The change in income taxes payable was principally due to the receipt of a
state income tax refund received during February 1996. The refund was
recognized ratably during 1996 through a lower effective tax rate. No such
refund was received during 1997. Operating results of the Registrant's business
segments are discussed in more detail under "RESULTS OF OPERATIONS".

                  Expenditures for property and equipment were $25,363,000
through the first nine months of 1997 compared with $4,733,000 for the same
period in 1996. As disclosed in note 8 of the Notes To Condensed Consolidated
Financial Statements, the Registrant purchased two Marine Transportation vessels
in June 1997. Additionally, the Registrant expended $2,260,000 for vessel
inspection costs in the first nine months of 1997. No vessel inspections were
required in 1996.

                  In the first nine months of 1997, the Registrant received
$933,000 on the sale of marketable securities compared with $2,050,000 during
the same period of 1996. The Registrant currently holds no marketable
securities. Additionally, the Registrant received $2,709,000 on the sale of
certain inactive properties during 1996. No such transactions have taken place
in the first nine months of 1997.

                  The Registrant made long-term debt payments of $4,357,000 in
both the first nine months of 1997 and 1996. During July 1997, the Registrant
financed the acquisition of two Marine Transportation vessels with a
$17,000,000, fixed rate (7.32%), term loan. 

                  The Registrant declared dividends of $.55 during the first
nine months of 1997 compared with $.48 during the first nine months of 1996.
During the third quarter of 1997 the Registrant's Board of Directors approved a
$.025 per share increase in the quarterly dividend to $.20 per share of Common
Stock. Dividends paid were $2,633,000 for the first nine months of 1997 compared
with $2,316,000 for the same period of 1996. The Registrant purchased on the
open market, and placed in treasury, 87,990 shares of its Common Stock for
$1,970,000 in the first nine months of 1997 and 82,888 shares for $1,714,000 in
the first nine months of 1996.

                  Anticipated cash flows from operations and current financial
resources are expected to meet the Registrant's needs during the remainder of
1997. All financing alternatives are under constant review to determine their
ability to provide sufficient funding at the least possible cost.

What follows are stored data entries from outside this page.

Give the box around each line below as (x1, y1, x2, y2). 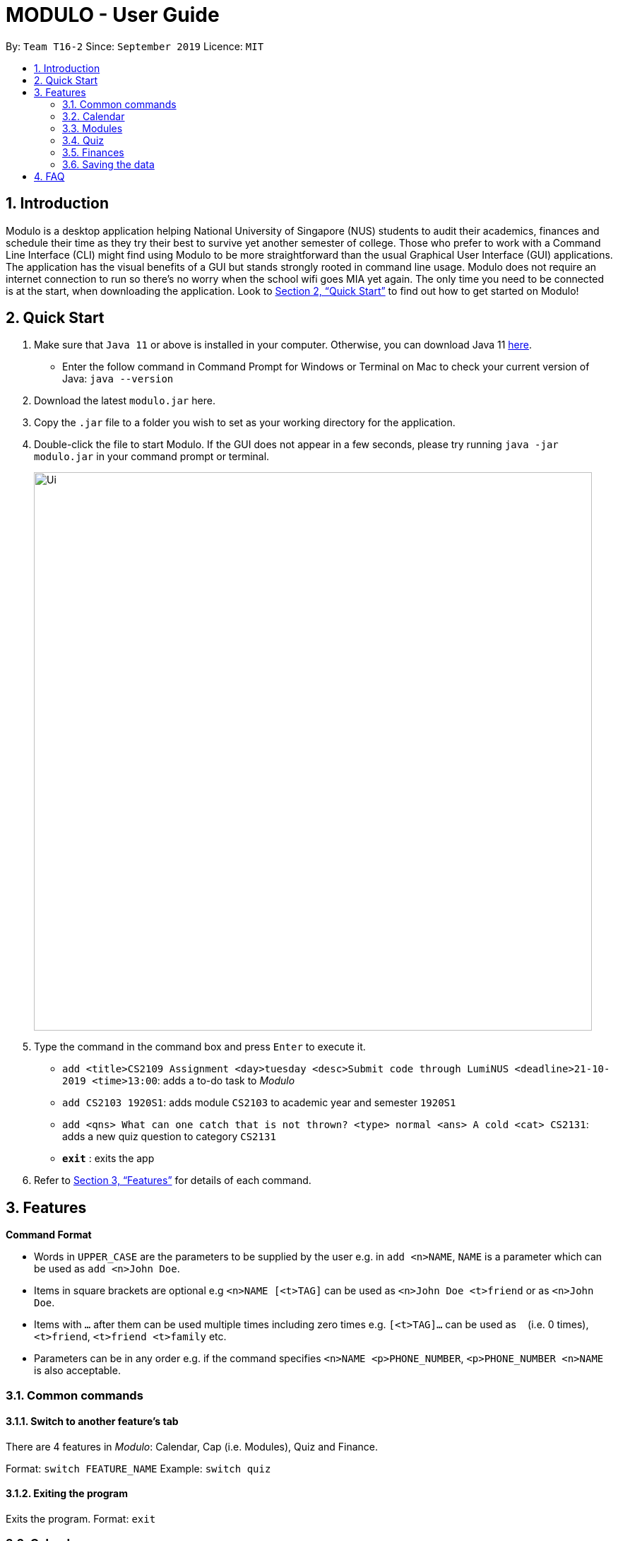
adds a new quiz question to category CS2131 (62, 1130, 276, 1143)
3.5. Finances (62, 146, 124, 158)
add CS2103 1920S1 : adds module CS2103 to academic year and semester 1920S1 (62, 1096, 456, 1109)
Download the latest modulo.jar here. (34, 394, 215, 407)
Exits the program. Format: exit (6, 1513, 156, 1525)
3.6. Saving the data (62, 158, 155, 170)
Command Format (6, 1229, 92, 1241)
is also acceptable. (34, 1364, 121, 1377)

                                      -8-
<PAGE>   9

                              RESULTS OF OPERATIONS
                              ---------------------

                NINE MONTHS ENDED SEPTEMBER 30, 1997 COMPARED TO
                      NINE MONTHS ENDED SEPTEMBER 30, 1996

                  The Registrant's income from operations improved in the first
nine months of 1997 to a level of $18,818,000 on revenues of $124,388,000,
compared with $7,502,000 on revenues of $113,294,000 for the same period in
1996. Income from continuing operations improved 80% to a level of $12,438,000
($2.59 per share) for the first nine months of 1997 compared with $6,908,000
($1.41 per share) for the first nine months of 1996. Net income for the first
nine months of 1997 was $12,438,000 ($2.59 per share) compared with $10,300,000
($2.11 per share) for the same period in 1996.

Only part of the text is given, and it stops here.